PROBLEM:
Search the records for the string "doit" and return each line that has it.

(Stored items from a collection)
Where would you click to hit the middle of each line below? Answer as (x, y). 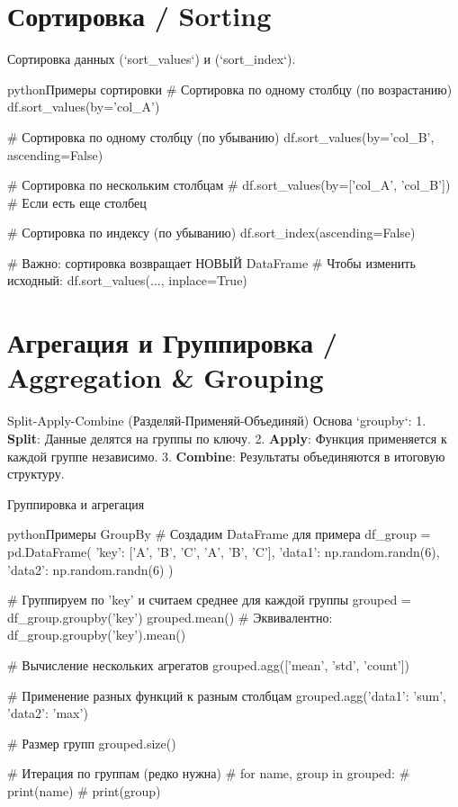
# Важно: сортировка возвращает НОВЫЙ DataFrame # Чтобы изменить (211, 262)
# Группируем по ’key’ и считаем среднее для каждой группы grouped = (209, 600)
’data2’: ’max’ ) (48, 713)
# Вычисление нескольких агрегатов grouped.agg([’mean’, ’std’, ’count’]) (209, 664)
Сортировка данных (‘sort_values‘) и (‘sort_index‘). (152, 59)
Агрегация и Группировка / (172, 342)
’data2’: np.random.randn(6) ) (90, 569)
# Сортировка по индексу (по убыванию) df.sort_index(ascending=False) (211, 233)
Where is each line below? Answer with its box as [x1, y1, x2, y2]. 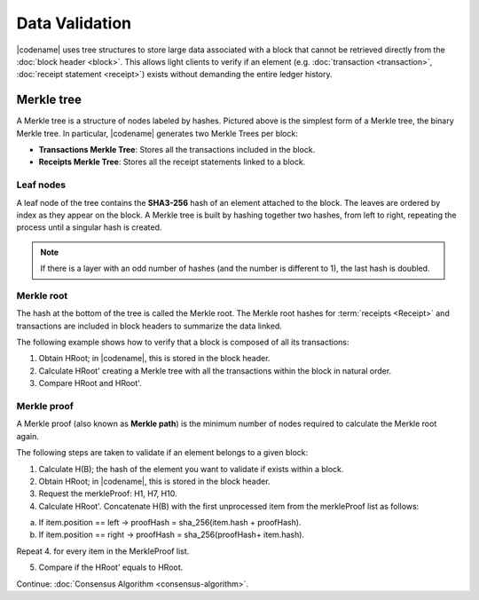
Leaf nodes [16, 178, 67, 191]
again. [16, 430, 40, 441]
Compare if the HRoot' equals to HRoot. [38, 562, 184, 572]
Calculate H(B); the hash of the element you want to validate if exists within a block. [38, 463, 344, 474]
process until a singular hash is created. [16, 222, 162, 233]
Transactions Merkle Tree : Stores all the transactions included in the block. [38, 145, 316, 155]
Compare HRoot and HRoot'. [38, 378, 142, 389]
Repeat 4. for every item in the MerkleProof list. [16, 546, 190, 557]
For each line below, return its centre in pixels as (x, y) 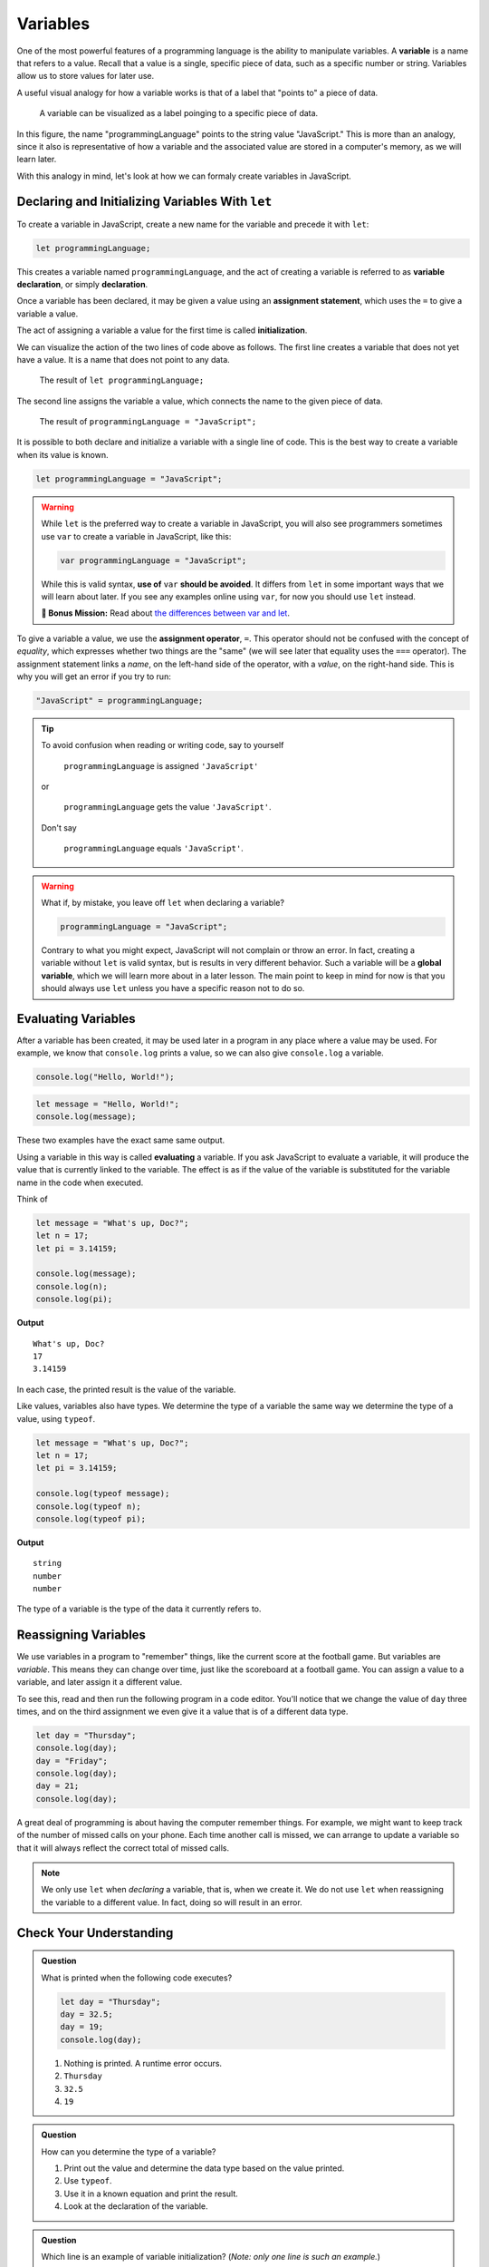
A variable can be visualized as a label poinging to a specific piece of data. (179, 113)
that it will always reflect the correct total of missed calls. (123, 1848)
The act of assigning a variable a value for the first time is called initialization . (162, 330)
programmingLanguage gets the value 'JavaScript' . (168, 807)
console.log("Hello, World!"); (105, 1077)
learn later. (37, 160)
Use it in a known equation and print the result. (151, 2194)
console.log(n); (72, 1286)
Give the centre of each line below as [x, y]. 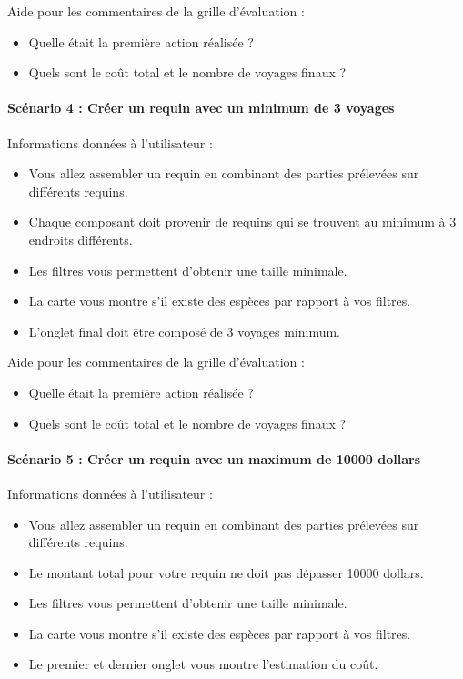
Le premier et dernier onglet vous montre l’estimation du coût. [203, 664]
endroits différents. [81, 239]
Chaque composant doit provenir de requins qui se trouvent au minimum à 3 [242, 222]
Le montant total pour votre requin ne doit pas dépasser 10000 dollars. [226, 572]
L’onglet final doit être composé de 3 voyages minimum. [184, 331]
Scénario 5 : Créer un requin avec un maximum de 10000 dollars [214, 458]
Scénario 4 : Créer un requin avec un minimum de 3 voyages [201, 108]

RESPONSE FOR THIS EXERCISE:
Chaque composant doit provenir de requins qui se trouvent au minimum à 3 [242, 222]
Le montant total pour votre requin ne doit pas dépasser 10000 dollars. [226, 572]
L’onglet final doit être composé de 3 voyages minimum. [184, 331]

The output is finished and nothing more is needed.